A primeira vez em que o vi, ele me disse que havia vindo aos Estados Unidos para traduzir as escrituras védicas, e, até onde eu sabia, isso era tudo o que ele viera fazer aqui. Nós conversamos um pouco no campus. Era um dia bonito, e ele puxou suas pernas para cima e se sentou no que vocês chamam de postura de lótus. Olhando o campus, ele disse que as árvores deveriam ser frutíferas. Elas não eram – traziam apenas flores, apenas para enfeitar, e eu concordei com ele.

Durante o intervalo entre nossas conversas, ele usava suas contas para recitar uma oração a Krishna, mas ele apenas a suspirava, e eu não podia ouvi-la. Embora eu tenha esquecido muitos dos detalhes de nossa conversa, ali ficou claro para mim que ele era um homem santo. Isso simplesmente emanava de seus poros. Sua tranquilidade e serenidade foram o que me levaram a pensar sobre sua santidade pela primeira vez. Eu nunca poderia imaginar que aquele homem silencioso se tornaria líder de um significativo movimento religioso aqui e no resto do mundo. Por todos esses anos, a lembrança daquele homem santo sempre me acompanha.

As palestras na Pensilvânia foram um laboratório de experimentos para Prabhupada. Ali, Sua Divina Graça teve seu primeiro indicador de como os americanos receberiam sua mensagem. A América parecia promissora. Sally e seu esposo encorajam o Swami a repetir essa fórmula de palestra em todo lugar que fosse, e o professor Larsen demonstrou grande satisfação por ter recebido em sua faculdade um genuíno sadhu indiano.

A Expansão do Movimento

Após um mês, Prabhupada deixou a pequena casa de Gopal e Sally, e a semente de sua missão havia sido plantada no solo americano. Enquanto lá, ganhou experiência com a audiência do país. Ele viu que as pessoas tinham interesse em seus livros e em sua mensagem, e também viu que podia ser gentil com pessoas de outra língua. Sally, em especial, “passou a adorar o Swami”, como ela diz.

Em Nova Iorque, ele batalhou por pelo menos seis meses, tendo de tolerar o doloroso inverno nova-iorquino, o roubo de suas poucas posses, e os problemas de conviver com um colega de quarto drogado. Mas seu intenso desejo de iniciar uma revolução espiritual logo daria frutos.

Ele manteve contato com Sally e Gopal através de carta por um longo tempo – especialmente com Sally, uma vez que ela era a mais empolgada, sempre disposta a conversar e a compartilhar experiências pessoais. As correspondências de Prabhupada para Sally são um registro importante, e é muito bonito ver nessas cartas como Prabhupada se preocupava com ela.

Em maio de 1966, Srila Prabhupada, com a ajuda de dois seguidores, alugou uma loja no Lower East Side, Nova Iorque, que era anteriormente uma loja de presentes e lembranças chamada Matchless Gifts [Presentes Inigualáveis]. Os primeiros visitantes do novo centro de Srila Prabhupada ficavam intrigados com o nome profético. Em julho de 1966, ele fundou oficialmente sua instituição: a ISKCON.

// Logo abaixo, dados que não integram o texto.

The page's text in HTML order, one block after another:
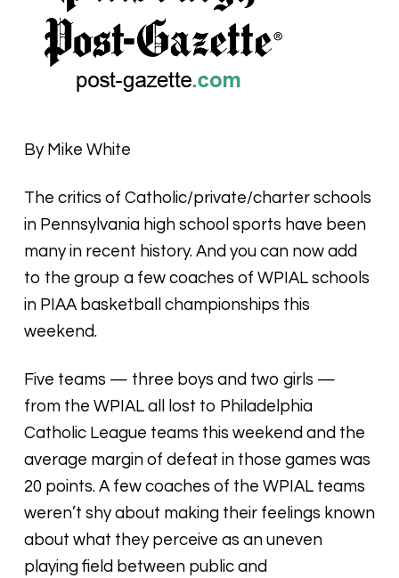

Sally também gosta muito de contar como é divertido ser “celebridade” por ter sido um dos primeiros contatos de Prabhupada no ocidente:

“O tempo que a gente passou com o Swami abriu minha mente”, ela diz, “porque estou aberta para aquele tipo de coisa. Quero dizer, é muito divertido. Maya, minha filha, estava no aeroporto de Dallas alguns anos atrás quando foi abordada por um devoto Hare Krishna vendendo livros e pedindo por alguma doação. E claro que ela disse que era filha da Sally Agarwal – você pode imaginar a reação do devoto. Em outra ocasião, eu e Maya estávamos em Madri e havia um grupo Hare Krishna cantando perto de nós. Mas dessa vez nós não falamos quem éramos – nós não queríamos causar nenhuma comoção. Mas é sempre divertido; é sempre divertido”.

Como o famoso e influente empresário do marketing Bruce Barton disse: “Às vezes, quando penso sobre as grandiosas consequências que têm pequenos atos, eu me inclino a acreditar que não existem pequenos atos”. O gesto piedoso de Mathura Prasad para com o mais proeminente representante do Senhor Krishna, e a subsequente gentileza expressa por Gopal e Sally em Butler, certamente não são “pequenos atos”, pois a consequência desses graciosos atos provou-se monumental.